(Exercise materials)

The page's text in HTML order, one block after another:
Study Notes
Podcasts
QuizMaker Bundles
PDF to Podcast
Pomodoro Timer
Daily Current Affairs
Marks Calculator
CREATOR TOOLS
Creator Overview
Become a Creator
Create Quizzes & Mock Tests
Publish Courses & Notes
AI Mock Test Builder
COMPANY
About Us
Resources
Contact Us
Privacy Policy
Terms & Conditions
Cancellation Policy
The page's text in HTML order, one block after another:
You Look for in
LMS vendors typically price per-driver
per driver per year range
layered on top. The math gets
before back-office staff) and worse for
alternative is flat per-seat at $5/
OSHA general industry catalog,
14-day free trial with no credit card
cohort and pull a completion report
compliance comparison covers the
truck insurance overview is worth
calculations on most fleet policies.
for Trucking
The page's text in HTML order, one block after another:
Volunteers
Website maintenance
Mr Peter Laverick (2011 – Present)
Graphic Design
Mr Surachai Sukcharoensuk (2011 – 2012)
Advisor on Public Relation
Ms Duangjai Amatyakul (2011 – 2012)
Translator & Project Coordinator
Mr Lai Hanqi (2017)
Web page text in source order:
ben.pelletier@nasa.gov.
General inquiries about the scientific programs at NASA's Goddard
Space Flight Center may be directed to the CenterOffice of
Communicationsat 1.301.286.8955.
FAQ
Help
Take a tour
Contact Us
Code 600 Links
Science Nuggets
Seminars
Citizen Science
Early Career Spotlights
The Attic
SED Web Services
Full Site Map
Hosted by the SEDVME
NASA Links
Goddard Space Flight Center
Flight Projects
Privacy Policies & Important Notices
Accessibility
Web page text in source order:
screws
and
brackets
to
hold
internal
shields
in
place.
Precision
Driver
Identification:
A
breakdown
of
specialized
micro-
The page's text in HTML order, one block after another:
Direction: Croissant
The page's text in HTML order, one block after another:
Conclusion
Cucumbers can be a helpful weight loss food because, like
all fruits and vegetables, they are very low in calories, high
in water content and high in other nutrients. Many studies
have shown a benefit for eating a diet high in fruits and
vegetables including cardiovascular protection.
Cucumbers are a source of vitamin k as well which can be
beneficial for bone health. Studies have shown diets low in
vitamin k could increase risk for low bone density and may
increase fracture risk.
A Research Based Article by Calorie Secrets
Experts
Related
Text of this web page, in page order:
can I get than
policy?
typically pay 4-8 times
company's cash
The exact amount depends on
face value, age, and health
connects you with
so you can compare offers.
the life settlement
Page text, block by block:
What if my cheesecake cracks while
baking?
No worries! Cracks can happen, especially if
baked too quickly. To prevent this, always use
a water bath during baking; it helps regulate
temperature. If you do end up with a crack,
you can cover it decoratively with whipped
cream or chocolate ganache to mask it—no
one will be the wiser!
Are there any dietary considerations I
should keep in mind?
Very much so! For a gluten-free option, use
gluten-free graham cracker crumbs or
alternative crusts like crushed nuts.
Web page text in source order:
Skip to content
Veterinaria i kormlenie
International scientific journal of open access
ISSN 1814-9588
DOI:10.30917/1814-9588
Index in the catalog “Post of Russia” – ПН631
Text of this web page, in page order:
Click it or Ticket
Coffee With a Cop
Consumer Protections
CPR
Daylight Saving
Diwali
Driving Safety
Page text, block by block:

(End Exercise materials)

Task to complete:
Could you reproduce every entry above exactly as written?

Answer area:
The page's text in HTML order, one block after another:
Study Notes
Podcasts
QuizMaker Bundles
PDF to Podcast
Pomodoro Timer
Daily Current Affairs
Marks Calculator
CREATOR TOOLS
Creator Overview
Become a Creator
Create Quizzes & Mock Tests
Publish Courses & Notes
AI Mock Test Builder
COMPANY
About Us
Resources
Contact Us
Privacy Policy
Terms & Conditions
Cancellation Policy
The page's text in HTML order, one block after another:
You Look for in
LMS vendors typically price per-driver
per driver per year range
layered on top. The math gets
before back-office staff) and worse for
alternative is flat per-seat at $5/
OSHA general industry catalog,
14-day free trial with no credit card
cohort and pull a completion report
compliance comparison covers the
truck insurance overview is worth
calculations on most fleet policies.
for Trucking
The page's text in HTML order, one block after another:
Volunteers
Website maintenance
Mr Peter Laverick (2011 – Present)
Graphic Design
Mr Surachai Sukcharoensuk (2011 – 2012)
Advisor on Public Relation
Ms Duangjai Amatyakul (2011 – 2012)
Translator & Project Coordinator
Mr Lai Hanqi (2017)
Web page text in source order:
ben.pelletier@nasa.gov.
General inquiries about the scientific programs at NASA's Goddard
Space Flight Center may be directed to the CenterOffice of
Communicationsat 1.301.286.8955.
FAQ
Help
Take a tour
Contact Us
Code 600 Links
Science Nuggets
Seminars
Citizen Science
Early Career Spotlights
The Attic
SED Web Services
Full Site Map
Hosted by the SEDVME
NASA Links
Goddard Space Flight Center
Flight Projects
Privacy Policies & Important Notices
Accessibility
Web page text in source order:
screws
and
brackets
to
hold
internal
shields
in
place.
Precision
Driver
Identification:
A
breakdown
of
specialized
micro-
The page's text in HTML order, one block after another:
Direction: Croissant
The page's text in HTML order, one block after another:
Conclusion
Cucumbers can be a helpful weight loss food because, like
all fruits and vegetables, they are very low in calories, high
in water content and high in other nutrients. Many studies
have shown a benefit for eating a diet high in fruits and
vegetables including cardiovascular protection.
Cucumbers are a source of vitamin k as well which can be
beneficial for bone health. Studies have shown diets low in
vitamin k could increase risk for low bone density and may
increase fracture risk.
A Research Based Article by Calorie Secrets
Experts
Related
Text of this web page, in page order:
can I get than
policy?
typically pay 4-8 times
company's cash
The exact amount depends on
face value, age, and health
connects you with
so you can compare offers.
the life settlement
Page text, block by block:
What if my cheesecake cracks while
baking?
No worries! Cracks can happen, especially if
baked too quickly. To prevent this, always use
a water bath during baking; it helps regulate
temperature. If you do end up with a crack,
you can cover it decoratively with whipped
cream or chocolate ganache to mask it—no
one will be the wiser!
Are there any dietary considerations I
should keep in mind?
Very much so! For a gluten-free option, use
gluten-free graham cracker crumbs or
alternative crusts like crushed nuts.
Web page text in source order:
Skip to content
Veterinaria i kormlenie
International scientific journal of open access
ISSN 1814-9588
DOI:10.30917/1814-9588
Index in the catalog “Post of Russia” – ПН631
Text of this web page, in page order:
Click it or Ticket
Coffee With a Cop
Consumer Protections
CPR
Daylight Saving
Diwali
Driving Safety
Page text, block by block:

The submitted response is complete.